Segment Start: DATA FOR THIS TASK
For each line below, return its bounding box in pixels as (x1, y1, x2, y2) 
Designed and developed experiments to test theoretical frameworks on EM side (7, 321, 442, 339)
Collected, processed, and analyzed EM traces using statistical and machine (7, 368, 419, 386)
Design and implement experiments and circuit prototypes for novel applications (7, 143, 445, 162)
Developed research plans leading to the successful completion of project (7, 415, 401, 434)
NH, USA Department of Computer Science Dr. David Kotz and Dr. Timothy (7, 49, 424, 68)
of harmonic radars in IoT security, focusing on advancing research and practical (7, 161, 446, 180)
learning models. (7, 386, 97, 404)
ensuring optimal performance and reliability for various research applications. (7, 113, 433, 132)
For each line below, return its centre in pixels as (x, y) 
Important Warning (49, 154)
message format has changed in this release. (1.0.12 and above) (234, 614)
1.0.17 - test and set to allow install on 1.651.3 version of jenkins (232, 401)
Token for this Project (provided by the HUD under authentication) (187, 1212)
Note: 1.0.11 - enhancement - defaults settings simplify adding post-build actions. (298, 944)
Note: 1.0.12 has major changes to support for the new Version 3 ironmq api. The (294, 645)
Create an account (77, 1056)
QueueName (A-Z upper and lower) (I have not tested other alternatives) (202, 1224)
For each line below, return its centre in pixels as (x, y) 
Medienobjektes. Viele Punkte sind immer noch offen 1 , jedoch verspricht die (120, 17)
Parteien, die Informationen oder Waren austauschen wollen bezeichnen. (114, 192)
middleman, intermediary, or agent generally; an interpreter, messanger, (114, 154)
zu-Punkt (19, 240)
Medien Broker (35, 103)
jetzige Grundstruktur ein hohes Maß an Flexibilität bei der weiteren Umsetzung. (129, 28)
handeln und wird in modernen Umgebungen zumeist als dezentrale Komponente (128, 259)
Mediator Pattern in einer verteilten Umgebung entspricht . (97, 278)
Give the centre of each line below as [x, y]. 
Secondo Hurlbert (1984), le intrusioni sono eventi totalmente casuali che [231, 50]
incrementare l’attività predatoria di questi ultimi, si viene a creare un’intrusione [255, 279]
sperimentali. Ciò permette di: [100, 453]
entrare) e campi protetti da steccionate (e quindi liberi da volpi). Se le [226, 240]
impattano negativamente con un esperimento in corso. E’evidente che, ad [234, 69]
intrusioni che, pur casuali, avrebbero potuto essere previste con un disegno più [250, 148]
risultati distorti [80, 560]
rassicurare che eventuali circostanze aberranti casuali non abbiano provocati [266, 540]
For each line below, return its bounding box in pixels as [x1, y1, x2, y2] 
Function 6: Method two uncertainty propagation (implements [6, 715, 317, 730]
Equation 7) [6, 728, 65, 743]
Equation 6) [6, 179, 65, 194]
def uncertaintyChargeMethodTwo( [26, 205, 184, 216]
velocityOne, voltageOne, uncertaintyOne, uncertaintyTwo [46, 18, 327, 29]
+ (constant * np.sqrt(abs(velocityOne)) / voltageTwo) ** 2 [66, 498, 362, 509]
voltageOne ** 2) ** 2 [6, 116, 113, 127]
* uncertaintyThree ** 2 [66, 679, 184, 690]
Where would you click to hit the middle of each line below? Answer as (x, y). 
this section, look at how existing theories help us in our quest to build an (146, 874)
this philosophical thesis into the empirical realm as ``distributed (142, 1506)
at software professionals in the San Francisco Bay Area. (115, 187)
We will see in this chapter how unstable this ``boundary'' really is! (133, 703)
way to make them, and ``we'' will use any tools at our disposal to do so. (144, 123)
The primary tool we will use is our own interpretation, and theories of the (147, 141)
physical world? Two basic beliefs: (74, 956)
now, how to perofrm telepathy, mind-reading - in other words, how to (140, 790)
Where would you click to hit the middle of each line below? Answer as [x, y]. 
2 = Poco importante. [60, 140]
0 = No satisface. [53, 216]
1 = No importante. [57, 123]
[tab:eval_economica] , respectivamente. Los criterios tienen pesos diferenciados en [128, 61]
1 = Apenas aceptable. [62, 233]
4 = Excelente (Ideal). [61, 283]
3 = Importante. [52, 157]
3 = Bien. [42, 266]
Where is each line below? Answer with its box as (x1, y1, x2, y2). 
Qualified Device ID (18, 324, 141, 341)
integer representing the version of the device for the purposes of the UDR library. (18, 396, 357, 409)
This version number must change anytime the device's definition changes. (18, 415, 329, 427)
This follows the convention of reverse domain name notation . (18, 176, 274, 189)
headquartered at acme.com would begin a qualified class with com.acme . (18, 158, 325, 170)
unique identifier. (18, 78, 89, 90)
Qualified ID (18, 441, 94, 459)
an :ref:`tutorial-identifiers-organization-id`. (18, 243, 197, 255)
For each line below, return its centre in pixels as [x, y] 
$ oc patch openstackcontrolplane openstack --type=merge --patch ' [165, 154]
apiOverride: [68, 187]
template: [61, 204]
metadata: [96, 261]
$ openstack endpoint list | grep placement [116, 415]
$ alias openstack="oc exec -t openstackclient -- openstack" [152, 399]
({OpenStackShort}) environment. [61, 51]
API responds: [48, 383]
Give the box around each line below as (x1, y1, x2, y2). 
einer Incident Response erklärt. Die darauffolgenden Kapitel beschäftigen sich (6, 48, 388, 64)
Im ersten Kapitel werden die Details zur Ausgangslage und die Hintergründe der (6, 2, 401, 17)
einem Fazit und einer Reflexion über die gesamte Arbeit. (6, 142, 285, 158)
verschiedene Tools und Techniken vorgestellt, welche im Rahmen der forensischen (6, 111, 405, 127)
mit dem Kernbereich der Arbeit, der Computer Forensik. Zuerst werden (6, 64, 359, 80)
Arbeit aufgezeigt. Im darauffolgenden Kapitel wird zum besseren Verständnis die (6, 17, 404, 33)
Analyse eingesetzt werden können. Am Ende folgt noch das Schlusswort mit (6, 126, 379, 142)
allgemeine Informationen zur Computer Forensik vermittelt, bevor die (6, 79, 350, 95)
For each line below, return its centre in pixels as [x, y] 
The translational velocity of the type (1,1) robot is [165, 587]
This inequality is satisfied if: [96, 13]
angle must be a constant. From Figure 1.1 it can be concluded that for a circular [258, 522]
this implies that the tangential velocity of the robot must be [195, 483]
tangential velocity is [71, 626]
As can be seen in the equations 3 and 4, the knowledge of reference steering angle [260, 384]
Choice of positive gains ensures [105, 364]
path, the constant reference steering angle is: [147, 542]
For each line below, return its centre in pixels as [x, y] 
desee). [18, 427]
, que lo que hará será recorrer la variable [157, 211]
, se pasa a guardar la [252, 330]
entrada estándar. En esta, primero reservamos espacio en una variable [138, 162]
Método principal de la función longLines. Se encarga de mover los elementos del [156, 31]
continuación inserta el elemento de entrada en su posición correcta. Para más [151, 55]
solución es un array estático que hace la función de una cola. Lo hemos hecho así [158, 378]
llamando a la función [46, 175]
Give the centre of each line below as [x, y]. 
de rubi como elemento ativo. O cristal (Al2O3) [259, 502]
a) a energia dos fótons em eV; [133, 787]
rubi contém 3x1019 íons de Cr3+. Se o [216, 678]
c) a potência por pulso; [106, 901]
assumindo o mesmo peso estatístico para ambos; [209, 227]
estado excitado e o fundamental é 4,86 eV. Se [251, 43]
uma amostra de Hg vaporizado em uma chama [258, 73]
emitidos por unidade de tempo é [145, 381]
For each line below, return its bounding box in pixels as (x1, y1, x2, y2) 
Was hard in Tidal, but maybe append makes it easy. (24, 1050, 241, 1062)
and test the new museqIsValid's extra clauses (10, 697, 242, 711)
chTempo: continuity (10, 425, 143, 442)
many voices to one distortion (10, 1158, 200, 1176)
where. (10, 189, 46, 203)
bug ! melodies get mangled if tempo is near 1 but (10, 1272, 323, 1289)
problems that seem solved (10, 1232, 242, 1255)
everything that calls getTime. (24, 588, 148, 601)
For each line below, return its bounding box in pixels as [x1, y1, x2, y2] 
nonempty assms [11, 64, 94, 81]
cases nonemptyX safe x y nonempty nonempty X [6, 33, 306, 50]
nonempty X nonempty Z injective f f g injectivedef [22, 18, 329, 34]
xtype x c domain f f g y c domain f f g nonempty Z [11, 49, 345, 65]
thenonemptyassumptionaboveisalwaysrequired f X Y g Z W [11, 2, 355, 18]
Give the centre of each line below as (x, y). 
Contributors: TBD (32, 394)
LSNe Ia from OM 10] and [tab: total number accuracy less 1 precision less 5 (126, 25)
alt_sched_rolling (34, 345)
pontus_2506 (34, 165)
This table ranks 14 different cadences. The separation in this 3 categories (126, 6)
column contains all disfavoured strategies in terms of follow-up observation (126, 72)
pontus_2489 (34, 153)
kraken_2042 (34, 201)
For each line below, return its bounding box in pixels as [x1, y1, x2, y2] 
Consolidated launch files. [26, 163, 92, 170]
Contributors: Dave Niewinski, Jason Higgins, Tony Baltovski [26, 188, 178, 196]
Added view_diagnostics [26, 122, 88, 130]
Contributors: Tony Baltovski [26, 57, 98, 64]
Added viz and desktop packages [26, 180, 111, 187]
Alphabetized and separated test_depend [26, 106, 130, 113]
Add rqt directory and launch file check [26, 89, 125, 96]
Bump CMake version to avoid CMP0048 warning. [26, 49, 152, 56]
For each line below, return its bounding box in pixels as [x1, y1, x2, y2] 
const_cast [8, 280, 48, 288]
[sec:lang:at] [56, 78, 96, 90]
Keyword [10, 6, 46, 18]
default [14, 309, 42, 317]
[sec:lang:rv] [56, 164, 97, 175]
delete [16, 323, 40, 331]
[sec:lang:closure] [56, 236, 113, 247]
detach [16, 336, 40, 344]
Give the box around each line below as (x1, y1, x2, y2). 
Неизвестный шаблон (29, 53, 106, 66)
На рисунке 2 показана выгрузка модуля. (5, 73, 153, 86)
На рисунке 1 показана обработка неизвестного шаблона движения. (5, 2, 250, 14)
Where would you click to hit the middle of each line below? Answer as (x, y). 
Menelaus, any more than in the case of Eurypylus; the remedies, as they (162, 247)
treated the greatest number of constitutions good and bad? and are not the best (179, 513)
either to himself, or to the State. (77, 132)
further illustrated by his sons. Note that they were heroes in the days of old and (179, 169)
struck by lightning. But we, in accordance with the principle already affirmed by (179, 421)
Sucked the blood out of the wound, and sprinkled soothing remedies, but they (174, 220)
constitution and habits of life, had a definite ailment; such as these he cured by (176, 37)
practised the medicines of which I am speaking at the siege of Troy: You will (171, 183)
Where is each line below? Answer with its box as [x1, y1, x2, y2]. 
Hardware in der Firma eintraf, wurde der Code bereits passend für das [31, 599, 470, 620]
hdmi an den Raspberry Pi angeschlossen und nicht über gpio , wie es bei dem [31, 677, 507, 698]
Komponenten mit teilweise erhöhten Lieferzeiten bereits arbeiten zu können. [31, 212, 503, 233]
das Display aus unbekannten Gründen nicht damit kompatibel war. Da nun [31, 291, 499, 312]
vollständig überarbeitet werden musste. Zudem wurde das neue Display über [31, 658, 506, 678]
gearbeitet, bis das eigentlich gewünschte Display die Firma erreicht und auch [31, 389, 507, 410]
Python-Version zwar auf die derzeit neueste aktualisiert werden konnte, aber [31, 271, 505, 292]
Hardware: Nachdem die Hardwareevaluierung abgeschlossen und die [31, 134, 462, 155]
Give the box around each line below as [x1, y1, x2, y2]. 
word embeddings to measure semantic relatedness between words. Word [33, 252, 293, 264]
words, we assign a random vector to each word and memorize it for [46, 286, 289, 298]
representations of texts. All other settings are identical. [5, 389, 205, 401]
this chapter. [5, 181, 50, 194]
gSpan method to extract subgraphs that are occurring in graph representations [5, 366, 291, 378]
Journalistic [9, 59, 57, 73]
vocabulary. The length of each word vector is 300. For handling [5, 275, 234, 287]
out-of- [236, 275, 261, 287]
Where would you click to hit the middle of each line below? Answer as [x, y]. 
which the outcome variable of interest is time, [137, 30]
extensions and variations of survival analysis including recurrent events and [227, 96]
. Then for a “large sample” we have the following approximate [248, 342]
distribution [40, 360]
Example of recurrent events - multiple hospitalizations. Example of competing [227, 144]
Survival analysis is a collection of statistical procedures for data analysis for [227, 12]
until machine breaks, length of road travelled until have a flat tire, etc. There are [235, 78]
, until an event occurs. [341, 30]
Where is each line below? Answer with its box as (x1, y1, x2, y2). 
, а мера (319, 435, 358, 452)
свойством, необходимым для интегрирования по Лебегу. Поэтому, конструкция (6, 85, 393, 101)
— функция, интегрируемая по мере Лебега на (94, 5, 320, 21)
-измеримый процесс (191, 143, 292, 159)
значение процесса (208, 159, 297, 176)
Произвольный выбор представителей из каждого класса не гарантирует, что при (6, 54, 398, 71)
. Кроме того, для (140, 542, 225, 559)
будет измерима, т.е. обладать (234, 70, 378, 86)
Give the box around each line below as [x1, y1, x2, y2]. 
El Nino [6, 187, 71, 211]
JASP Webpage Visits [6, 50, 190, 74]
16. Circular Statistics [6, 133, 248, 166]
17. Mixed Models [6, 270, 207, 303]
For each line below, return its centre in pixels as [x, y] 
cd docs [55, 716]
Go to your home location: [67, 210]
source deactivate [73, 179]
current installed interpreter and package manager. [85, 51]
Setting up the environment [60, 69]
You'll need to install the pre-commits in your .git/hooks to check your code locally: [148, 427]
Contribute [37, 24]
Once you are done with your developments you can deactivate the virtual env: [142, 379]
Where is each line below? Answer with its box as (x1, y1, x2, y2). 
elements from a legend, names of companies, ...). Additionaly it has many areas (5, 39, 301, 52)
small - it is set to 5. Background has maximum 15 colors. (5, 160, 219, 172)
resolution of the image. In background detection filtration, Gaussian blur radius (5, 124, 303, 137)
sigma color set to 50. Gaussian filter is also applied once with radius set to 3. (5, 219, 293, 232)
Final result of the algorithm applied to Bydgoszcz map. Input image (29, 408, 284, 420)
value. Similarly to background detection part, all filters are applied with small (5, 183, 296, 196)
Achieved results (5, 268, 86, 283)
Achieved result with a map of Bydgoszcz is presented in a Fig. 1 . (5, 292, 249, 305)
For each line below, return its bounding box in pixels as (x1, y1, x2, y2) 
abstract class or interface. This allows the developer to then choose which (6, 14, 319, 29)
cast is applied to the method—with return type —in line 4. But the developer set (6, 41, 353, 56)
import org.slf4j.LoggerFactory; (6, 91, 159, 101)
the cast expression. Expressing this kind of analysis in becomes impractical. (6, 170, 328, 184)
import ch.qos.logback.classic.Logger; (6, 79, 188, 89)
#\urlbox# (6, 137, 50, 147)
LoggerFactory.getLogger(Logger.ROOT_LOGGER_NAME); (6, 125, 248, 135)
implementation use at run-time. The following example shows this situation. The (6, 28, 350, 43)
Segment End: DATA FOR THIS TASK
Look through the listing above. Pick out each line with "statistical" and copy it.

Collected, processed, and analyzed EM traces using statistical and machine (7, 368, 419, 386)
Survival analysis is a collection of statistical procedures for data analysis for [227, 12]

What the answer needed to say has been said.